▸ WHAT NEEDS TO BE DONE:
Starting with the first line below, extract each line through the one that contains "Actualizar todos los", inclusive, excluding pictures.

▸ GIVEN ENTRIES:
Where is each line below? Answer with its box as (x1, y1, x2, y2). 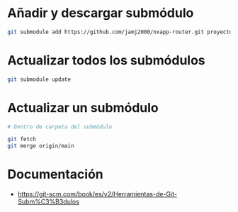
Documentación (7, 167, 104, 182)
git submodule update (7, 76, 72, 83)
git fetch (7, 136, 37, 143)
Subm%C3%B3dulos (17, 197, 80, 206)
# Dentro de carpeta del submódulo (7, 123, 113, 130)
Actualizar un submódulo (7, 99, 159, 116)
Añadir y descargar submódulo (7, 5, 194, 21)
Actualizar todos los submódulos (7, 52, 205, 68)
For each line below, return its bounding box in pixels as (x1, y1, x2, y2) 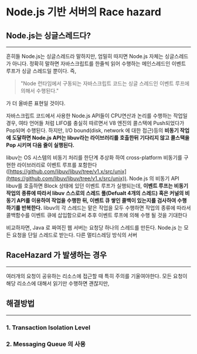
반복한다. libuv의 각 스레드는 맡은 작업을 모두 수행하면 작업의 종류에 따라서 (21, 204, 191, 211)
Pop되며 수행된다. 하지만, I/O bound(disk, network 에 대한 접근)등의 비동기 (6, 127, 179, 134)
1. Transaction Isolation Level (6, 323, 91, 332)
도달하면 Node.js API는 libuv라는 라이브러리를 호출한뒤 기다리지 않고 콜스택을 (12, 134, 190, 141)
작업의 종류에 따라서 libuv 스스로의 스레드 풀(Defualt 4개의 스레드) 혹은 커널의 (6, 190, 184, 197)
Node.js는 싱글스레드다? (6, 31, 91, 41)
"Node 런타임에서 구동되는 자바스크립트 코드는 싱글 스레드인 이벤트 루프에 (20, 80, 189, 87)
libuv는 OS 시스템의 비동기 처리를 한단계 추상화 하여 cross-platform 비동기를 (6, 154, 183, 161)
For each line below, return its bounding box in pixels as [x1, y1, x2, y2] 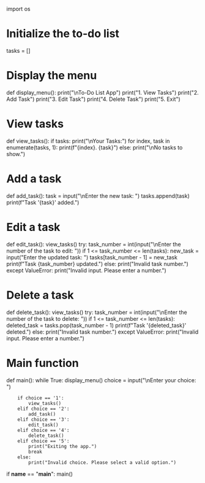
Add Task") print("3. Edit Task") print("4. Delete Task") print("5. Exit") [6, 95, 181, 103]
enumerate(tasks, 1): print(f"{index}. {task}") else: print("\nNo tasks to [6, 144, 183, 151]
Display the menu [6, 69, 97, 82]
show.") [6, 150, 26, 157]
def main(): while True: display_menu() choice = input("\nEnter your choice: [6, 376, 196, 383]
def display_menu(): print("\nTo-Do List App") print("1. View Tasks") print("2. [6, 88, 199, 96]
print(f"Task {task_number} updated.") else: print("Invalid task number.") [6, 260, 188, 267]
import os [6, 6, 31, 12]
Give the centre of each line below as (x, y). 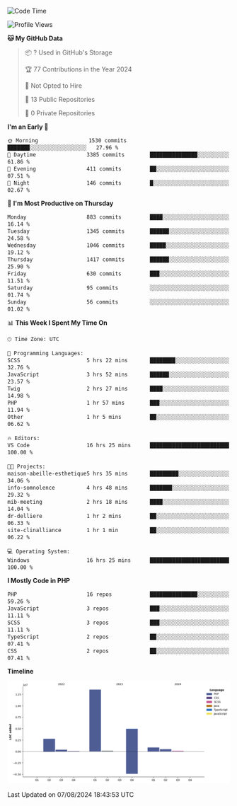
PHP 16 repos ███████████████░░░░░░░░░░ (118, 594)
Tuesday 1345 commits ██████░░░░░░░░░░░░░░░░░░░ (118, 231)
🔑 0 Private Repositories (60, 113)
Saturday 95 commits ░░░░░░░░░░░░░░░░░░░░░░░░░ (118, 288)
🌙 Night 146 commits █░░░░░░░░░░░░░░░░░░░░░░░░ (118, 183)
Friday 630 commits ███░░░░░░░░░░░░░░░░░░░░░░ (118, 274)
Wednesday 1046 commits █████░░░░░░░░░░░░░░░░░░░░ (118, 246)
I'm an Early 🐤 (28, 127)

▸ SOLUTION FOR THIS EXERCISE:
Where is each line below? Answer with its box as (x1, y1, x2, y2). 
Documentación (7, 167, 104, 182)
git submodule update (7, 76, 72, 83)
git fetch (7, 136, 37, 143)
Subm%C3%B3dulos (17, 197, 80, 206)
# Dentro de carpeta del submódulo (7, 123, 113, 130)
Actualizar un submódulo (7, 99, 159, 116)
Añadir y descargar submódulo (7, 5, 194, 21)
Actualizar todos los submódulos (7, 52, 205, 68)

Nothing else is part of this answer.